**Work required:**
The records below are to be repeated exactly, and their pictures left out.

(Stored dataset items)
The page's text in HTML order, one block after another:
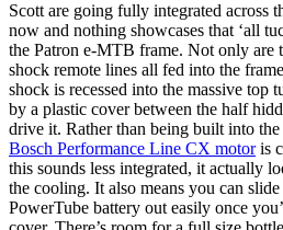
Scott are going fully integrated across
now and nothing showcases that ‘all
the Patron e-MTB frame. Not only are
shock remote lines all fed into the
shock is recessed into the massive top
by a plastic cover between the half
drive it. Rather than being built into
Bosch Performance Line CX motoris
this sounds less integrated, it actually
the cooling. It also means you can
PowerTube battery out easily once
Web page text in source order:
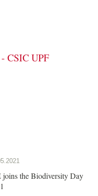
CSIC UPF
joins the Biodiversity Day
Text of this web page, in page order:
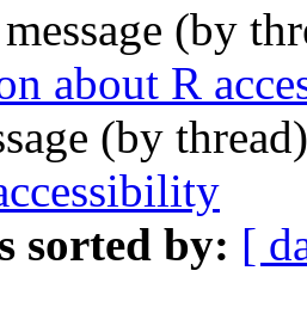
(by
about R
(by
sorted by: [
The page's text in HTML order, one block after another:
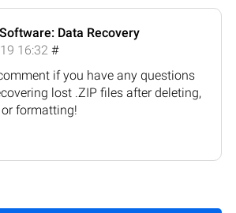
Data Recovery
16:32 #
if you have any questions
lost .ZIP files after deleting,
formatting!
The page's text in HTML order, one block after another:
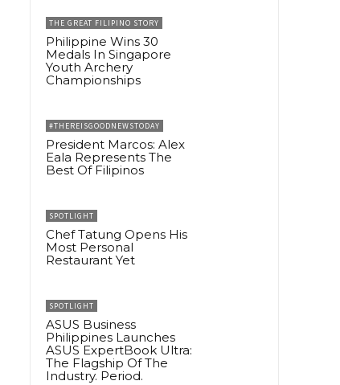
THE GREAT FILIPINO STORY
Philippine Wins 30
Medals In Singapore
Youth Archery
Championships
#THEREISGOODNEWSTODAY
President Marcos: Alex
Eala Represents The
Best Of Filipinos
SPOTLIGHT
Chef Tatung Opens His
Most Personal
Restaurant Yet
SPOTLIGHT
ASUS Business
Philippines Launches
ASUS ExpertBook Ultra:
The Flagship Of The
Industry. Period.
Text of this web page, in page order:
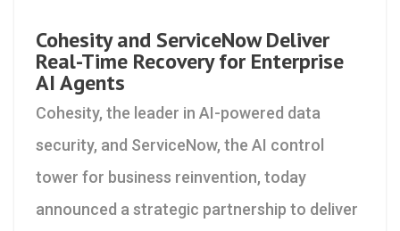
Cohesity and ServiceNow Deliver
Real-Time Recovery for Enterprise
AI Agents
Cohesity, the leader in AI-powered data
security, and ServiceNow, the AI control
tower for business reinvention, today
announced a strategic partnership to deliver
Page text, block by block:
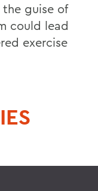
guise of
could lead
exercise
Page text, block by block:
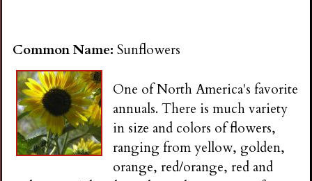
Common Name:Sunflowers
One of North America's favorite
annuals. There is much variety
in size and colors of flowers,
ranging from yellow, golden,
orange, red/orange, red and
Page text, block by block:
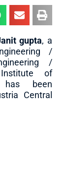
gupta, a
/
/
of
has been
Central
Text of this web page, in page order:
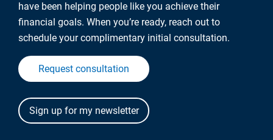
have been helping people like you achieve their
financial goals. When you’re ready, reach out to
schedule your complimentary initial consultation.
Request consultation
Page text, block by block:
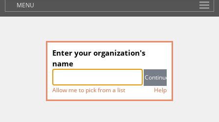
MENU
Enter your organization's
name
Allow me to pick from a list Help
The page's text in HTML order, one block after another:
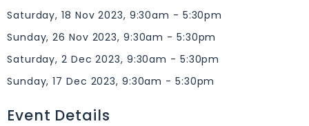
Saturday, 18 Nov 2023, 9:30am - 5:30pm
Sunday, 26 Nov 2023, 9:30am - 5:30pm
Saturday, 2 Dec 2023, 9:30am - 5:30pm
Sunday, 17 Dec 2023, 9:30am - 5:30pm
Event Details
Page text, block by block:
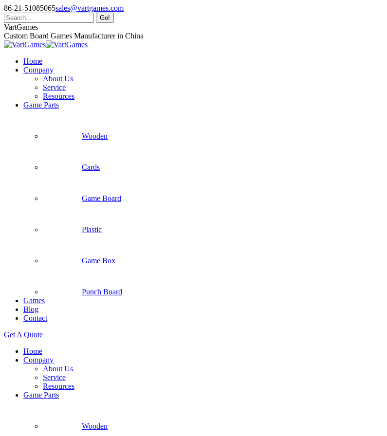
Skip
to
content
86-21-51085065sales@vartgames.com
Search:
Facebook
page
opens
new
window
Twitter
page
opens
new
window
Dribbble
page
opens
new
window
VartGames
Custom Board Games Manufacturer in China
Home
Company
About Us
Service
Resources
Game Parts
Wooden
Cards
Game Board
Plastic
Game Box
Punch Board
Games
Blog
Contact
Get A Quote
Home
Company
About Us
Service
Resources
Game Parts
Wooden
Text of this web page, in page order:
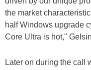
the market
half Windows upgrade
Core Ultra is hot,"
Later on during the call
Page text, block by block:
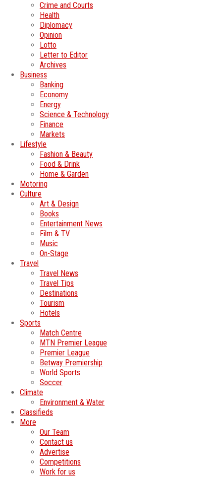
Crime and Courts
Health
Diplomacy
Opinion
Lotto
Letter to Editor
Archives
Business
Banking
Economy
Energy
Science & Technology
Finance
Markets
Lifestyle
Fashion & Beauty
Food & Drink
Home & Garden
Motoring
Culture
Art & Design
Books
Entertainment News
Film & TV
Music
On-Stage
Travel
Travel News
Travel Tips
Destinations
Tourism
Hotels
Sports
Match Centre
MTN Premier League
Premier League
Betway Premiership
World Sports
Soccer
Climate
Environment & Water
Classifieds
More
Our Team
Contact us
Advertise
Competitions
Work for us
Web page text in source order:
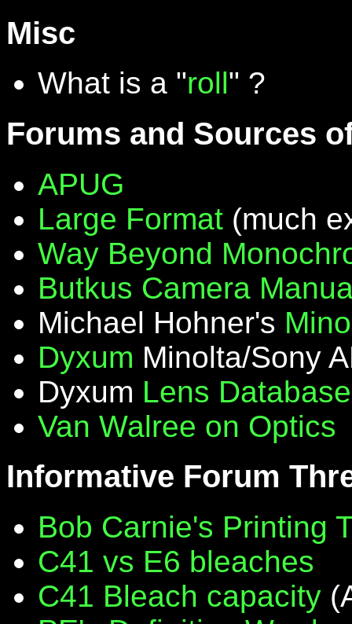
Misc
What is a "roll" ?
Forums and Sources
APUG
Large Format (much
Way Beyond
Butkus Camera
Michael Hohner's
Dyxum Minolta/Sony
Dyxum Lens Database
Van Walree on Optics
Informative Forum
Bob Carnie's Printing
C41 vs E6 bleaches
C41 Bleach capacity
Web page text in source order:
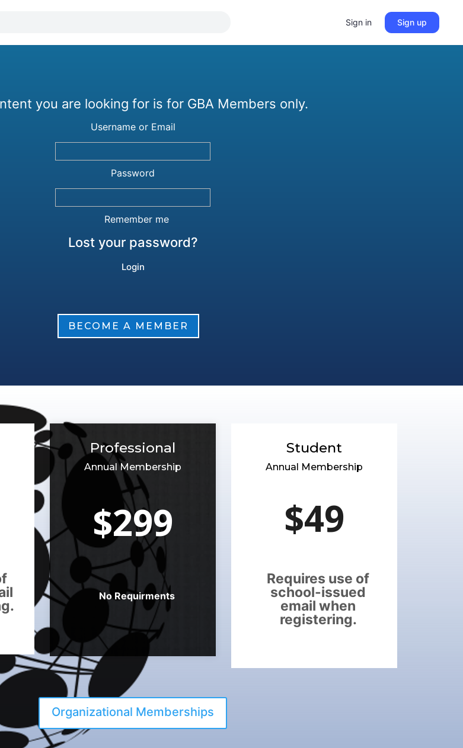
Sign in Sign up
you are looking for is for GBA Members only.
Username or Email
Password
Remember me
Lost your password?
BECOME A MEMBER
Professional
Annual Membership
$299
No Requirments
Student
Annual Membership
$49
Requires use of
school-issued
email when
registering.
Organizational Memberships

**Task result:**
The page's text in HTML order, one block after another:
Scott are going fully integrated across
now and nothing showcases that ‘all
the Patron e-MTB frame. Not only are
shock remote lines all fed into the
shock is recessed into the massive top
by a plastic cover between the half
drive it. Rather than being built into
Bosch Performance Line CX motoris
this sounds less integrated, it actually
the cooling. It also means you can
PowerTube battery out easily once
Web page text in source order:
CSIC UPF
joins the Biodiversity Day
Text of this web page, in page order:
(by
about R
(by
sorted by: [
The page's text in HTML order, one block after another:
Data Recovery
16:32 #
if you have any questions
lost .ZIP files after deleting,
formatting!
The page's text in HTML order, one block after another:
THE GREAT FILIPINO STORY
Philippine Wins 30
Medals In Singapore
Youth Archery
Championships
#THEREISGOODNEWSTODAY
President Marcos: Alex
Eala Represents The
Best Of Filipinos
SPOTLIGHT
Chef Tatung Opens His
Most Personal
Restaurant Yet
SPOTLIGHT
ASUS Business
Philippines Launches
ASUS ExpertBook Ultra:
The Flagship Of The
Industry. Period.
Text of this web page, in page order:
Cohesity and ServiceNow Deliver
Real-Time Recovery for Enterprise
AI Agents
Cohesity, the leader in AI-powered data
security, and ServiceNow, the AI control
tower for business reinvention, today
announced a strategic partnership to deliver
Page text, block by block:
guise of
could lead
exercise
Page text, block by block:
Common Name:Sunflowers
One of North America's favorite
annuals. There is much variety
in size and colors of flowers,
ranging from yellow, golden,
orange, red/orange, red and
Page text, block by block:
gupta, a
/
/
of
has been
Central
Text of this web page, in page order:
have been helping people like you achieve their
financial goals. When you’re ready, reach out to
schedule your complimentary initial consultation.
Request consultation
Page text, block by block:
MENU
Enter your organization's
name
Allow me to pick from a list Help
The page's text in HTML order, one block after another:
Saturday, 18 Nov 2023, 9:30am - 5:30pm
Sunday, 26 Nov 2023, 9:30am - 5:30pm
Saturday, 2 Dec 2023, 9:30am - 5:30pm
Sunday, 17 Dec 2023, 9:30am - 5:30pm
Event Details
Page text, block by block:
Skip
to
content
86-21-51085065sales@vartgames.com
Search:
Facebook
page
opens
new
window
Twitter
page
opens
new
window
Dribbble
page
opens
new
window
VartGames
Custom Board Games Manufacturer in China
Home
Company
About Us
Service
Resources
Game Parts
Wooden
Cards
Game Board
Plastic
Game Box
Punch Board
Games
Blog
Contact
Get A Quote
Home
Company
About Us
Service
Resources
Game Parts
Wooden
Text of this web page, in page order:
the market
half Windows upgrade
Core Ultra is hot,"
Later on during the call
Page text, block by block:
Crime and Courts
Health
Diplomacy
Opinion
Lotto
Letter to Editor
Archives
Business
Banking
Economy
Energy
Science & Technology
Finance
Markets
Lifestyle
Fashion & Beauty
Food & Drink
Home & Garden
Motoring
Culture
Art & Design
Books
Entertainment News
Film & TV
Music
On-Stage
Travel
Travel News
Travel Tips
Destinations
Tourism
Hotels
Sports
Match Centre
MTN Premier League
Premier League
Betway Premiership
World Sports
Soccer
Climate
Environment & Water
Classifieds
More
Our Team
Contact us
Advertise
Competitions
Work for us
Web page text in source order:
Misc
What is a "roll" ?
Forums and Sources
APUG
Large Format (much
Way Beyond
Butkus Camera
Michael Hohner's
Dyxum Minolta/Sony
Dyxum Lens Database
Van Walree on Optics
Informative Forum
Bob Carnie's Printing
C41 vs E6 bleaches
C41 Bleach capacity
Web page text in source order:
Sign in Sign up
you are looking for is for GBA Members only.
Username or Email
Password
Remember me
Lost your password?
BECOME A MEMBER
Professional
Annual Membership
$299
No Requirments
Student
Annual Membership
$49
Requires use of
school-issued
email when
registering.
Organizational Memberships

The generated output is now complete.